We conducted a retrospective cohort study involving patients diagnosed with yaws at Lihir Medical Centre from January through September 2009. Ethics approval was obtained from the Papua New Guinea Ministry of Health Medical Research Advisory Committee. Diagnosis of yaws was based on correlation of the clinical findings, positive serologic results, and epidemiologic history. Patients <15 years of age whose mothers had negative treponemal test results at antenatal screening, with clinical evidence of early yaws (primary or secondary stage), and whose Venereal Disease Research Laboratory (VDRL) and T. pallidum hemagglutination test results were positive, were eligible to participate in the study. We included only case-patients with clear documentation of the village of residence, contact history, yaws clinical stage, clinical outcome, pretreatment titer, and at least 1 follow-up titer 12–15 months after treatment. We also estimated the minimum incidence rate for each of the 27 villages served by our hospital; a high incidence rate was defined as >1.5%. This percentage was calculated by dividing the number of new cases diagnosed at Lihir Medical Centre within the study period by the estimated population from each village, according to the local annual census. Treatment outcome was measured at a follow-up visit 12–15 months after treatment. Treatment failure was defined as the lack of a 4-fold decrease in VDRL titers at least 365 days after treatment.

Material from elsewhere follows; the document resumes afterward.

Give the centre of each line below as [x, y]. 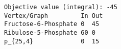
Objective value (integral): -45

A total of 138 patients were identified during enrollment. Table 1 summarizes patient demographic characteristics, clinical signs and symptoms, laboratory results, and outcomes. Eighty-one (58.7%) persons displayed active primary cutaneous yaws lesions (Figure 1), and 63 (45.7%) exhibited signs of secondary stage yaws (hyperkeratotic skin papules or bone involvement). All patients were administered 3 doses of intramuscular benzathine penicillin 1×/wk, and only 6 (4.4%) children required 1 or 2 additional doses before initial symptoms disappeared. According to the estimated minimum incidence, in 9 villages the disease was classified as highly endemic, and in 15 villages, the disease was considered of low endemicity (Figure 2). Of the 138 analyzed case-patients, 90 (65.2%) persons came from a high minimum incidence village (HMIV) and 48 (34.8%) came from a low minimum incidence village (LMIV). Secondary stage lesions were found in 47 (52.2%) of 90 case-patients among the HMIV group and only in 16 (33.3%) of 40 case-patients in the LMIV group (p = 0.035). VDRL titers were significantly lower in case-patients in the HMIV group than in those in the LMIV group; 70% of case-patients in the HMIV group had a titer <32 (p = 0.026), as did 50% of those in the LMIV group. A positive association between a low initial VDRL titer and secondary stage disease was also found (79% of case-patients with secondary yaws had a low initial titer, compared with 51% who had primary yaws [p<0.01]). Overall, 24 (17.4%) case-patients experienced serologically defined treatment failure during follow-up, including 21 (23.3%) and 3 (6.3%) from the HMIV and LMIV groups, respectively. Multivariate analysis (Table 2) showed that only residence in a high incidence village (odds ratio 3.75, 95% confidence interval 1.02–13.76) and an initial VDRL titer <32 (odds ratio 4.05, 95% confidence interval 1.06–15.38) proved to be independent predictors for treatment failure.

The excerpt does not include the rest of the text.